If you want to see more about MVP in Android see: Asynchronous MVP Design for Android, without 3rd Party Libraries and Clean Architecture in Android with MVP Presentation Layer.


Next we design the server application as a 4-tier clean architecture. No higher level of design, like MVP, is used here. The design concepts used are features and use cases. Each feature is packaged by layer.

The server application has two features:

Web server application features
Web server application features

Both features are implemented by layer, API, business, data:

Web server application features by layer
Web server application features by layer

The serverconnection feature does not implement the data layer because it has no need to communicate with a database.

The unit tests are part of the design. In test driven development they actually help create the design.
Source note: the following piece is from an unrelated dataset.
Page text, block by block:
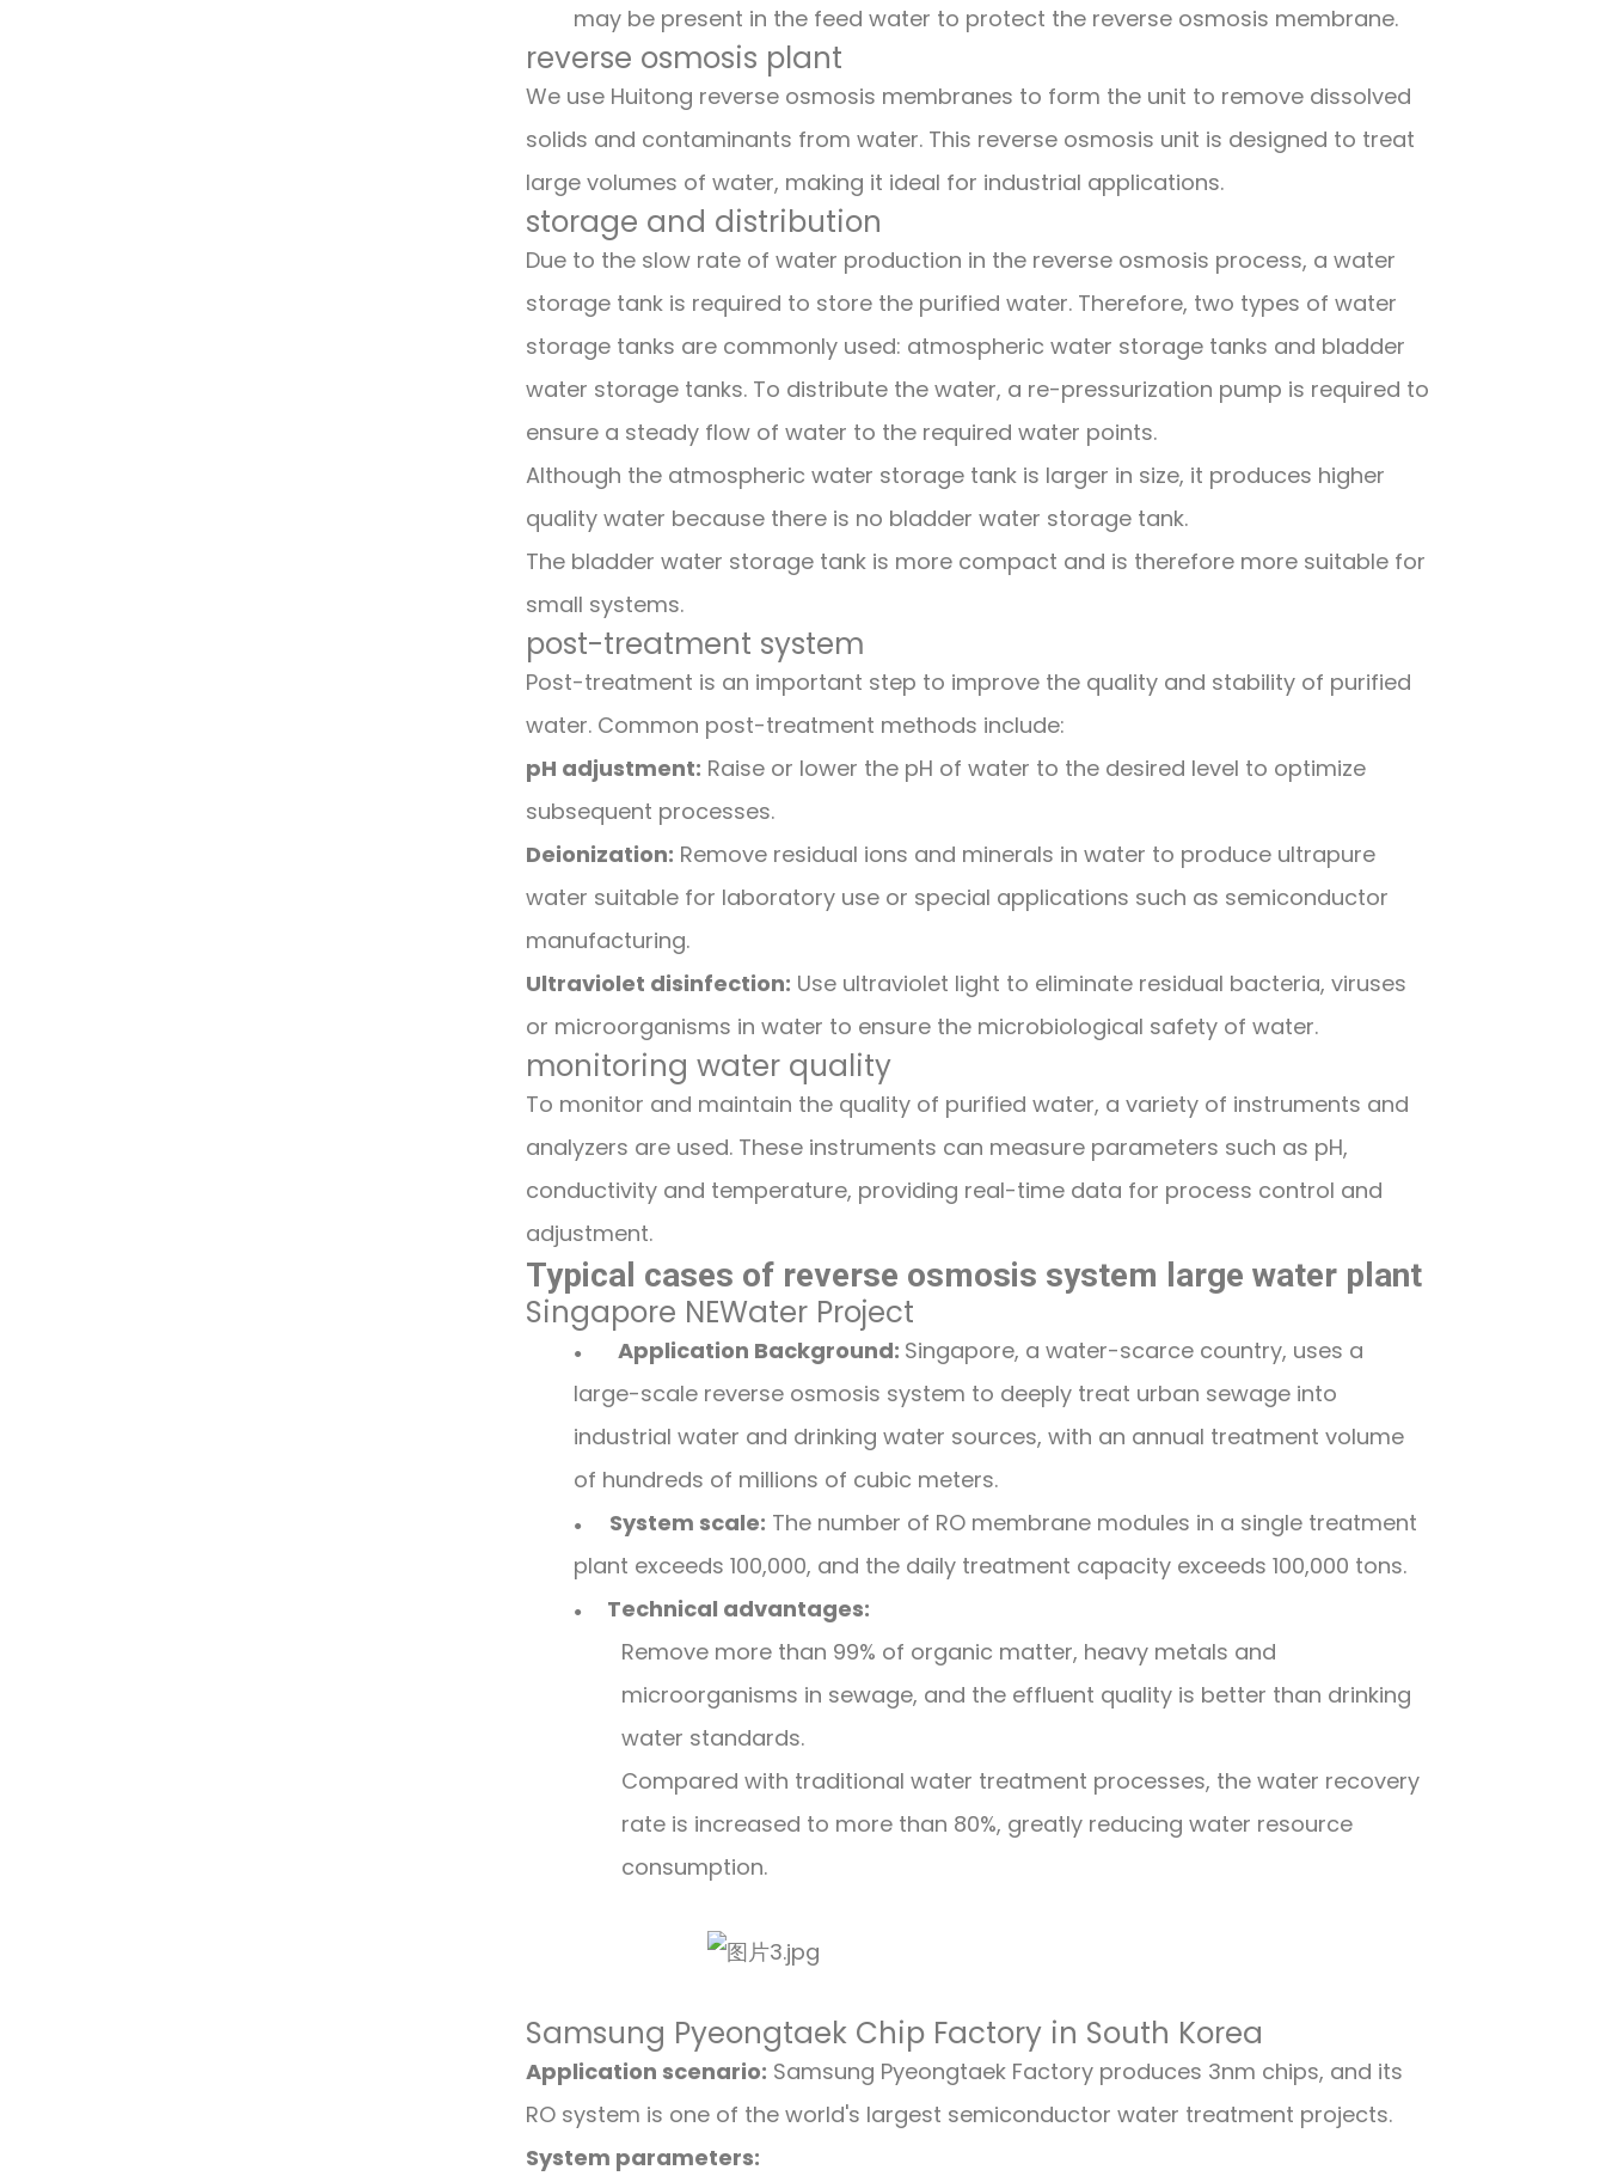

In our system they just make sure that the design functions correctly.

So designing, unit testing and implementation go hand in hand.

An understanding of the design part requires a hands on approach, so I do encourage you to get the sample code from here: CleanArhitectureWithAndroidAndSpringBoot

Next comes the testing part, this means to test the functional requirements of the final product


Running the examples

To run the examples you need Android Studio for the client application, and IntelliJ for the server part (or preferred IDE).
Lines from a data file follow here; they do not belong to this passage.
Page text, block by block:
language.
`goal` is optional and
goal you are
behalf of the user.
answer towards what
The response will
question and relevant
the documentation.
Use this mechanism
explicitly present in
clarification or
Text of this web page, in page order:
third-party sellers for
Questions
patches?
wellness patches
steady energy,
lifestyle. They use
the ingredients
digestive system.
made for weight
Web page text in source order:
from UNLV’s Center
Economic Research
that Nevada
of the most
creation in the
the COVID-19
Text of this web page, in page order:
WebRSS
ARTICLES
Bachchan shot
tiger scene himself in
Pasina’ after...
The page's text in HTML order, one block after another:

The workflow is as follows: start the server application, open a browser window, go to http://localhost:1984 and see the server connection, start the client in an emulator, enter the server connection in the client, run the client uses cases.

You can start both applications from their IDEs, this is simpler. You can also start the server with the following maven command: mvn spring-boot:run from the application module.

For the best results, use a laptop for the server application, and an actual Android device for the client application. Both the laptop and the Android device must be connected to the same Wi-Fi connection. 


Known issues

While working with a laptop and an Android device, to develop and test the system, I had absolutely no issues in client server communication.

However, while working on my desktop PC together with an Android emulator, I did encounter some unexpected behavior. The client application would not connect to the displayed server connection. The issue had something to do with loopbacks.

To fix this, I test if the local host provided by by the serverconnection feature is a loopback address. If it is, then the server connection is the android emulator loopback together with the port,

public class ServerConnectionBeanImpl implements ServerConnectionBean {
    public ServerConnection getServerConnection() {
            if (InetAddress.getLocalHost().isLoopbackAddress()) {
                // If you use a desktop PC with a cable connection
                host = "";
            } else {
                ip = InetAddress.getLocalHost();
                host = ip.getHostAddress();
Lessons learned

Architecture and design are not easy, and they are essential to software engineering and quality software.

The system used as an example, represents an opinionated view on how to do clean architecture. This view is still work in progress, as I dig ever further in the confusing and wonderful world of software engineering.

Therefore I do encourage further reading on the topic, take everything with a grain of salt, here all the perspectives, understand for yourself, and apply whatever works for you.